3) Upgrading the management clusters.

4) Upgrading the guest clusters.

To begin with, download the TKG v1.2.0 CLI on to the server where the previous version of TKG CLI is installed. I will be doing this on an Ubuntu Linux server. The commands that you will see below are all for Linux. You can refer to the documentation for the Mac OS and Windows commands.

Once you downloaded the tkg cli file, extract it and run the below commands to install it.

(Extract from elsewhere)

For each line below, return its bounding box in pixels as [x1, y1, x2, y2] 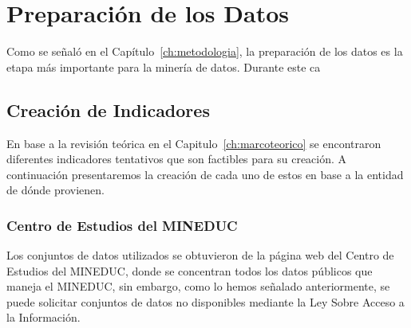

mv ./tkg-linux-amd64-v1.2.0+vmware.1 /usr/local/bin/tkg
chmod +x /usr/local/bin/tkg

Running command tkg version should give you the below output:

Client:
        Version: v1.2.0
        Git commit: 05b233e75d6e40659247a67750b3e998c2d990a5

Here are some screenshots from my lab:

Next step is to download and upload the Kubernetes node OVA. Go to TKG download page and log in with your My VMware credentials. The version of the template can be any of the newly supported versions that I have highlighted above or the older versions also. If you decide to retain the version of Kubernetes supported by older TKG versions, you can skip this step. I will be using the 1.19.1 (Photon v3 Kubernetes v1.19.1 OVA) image here.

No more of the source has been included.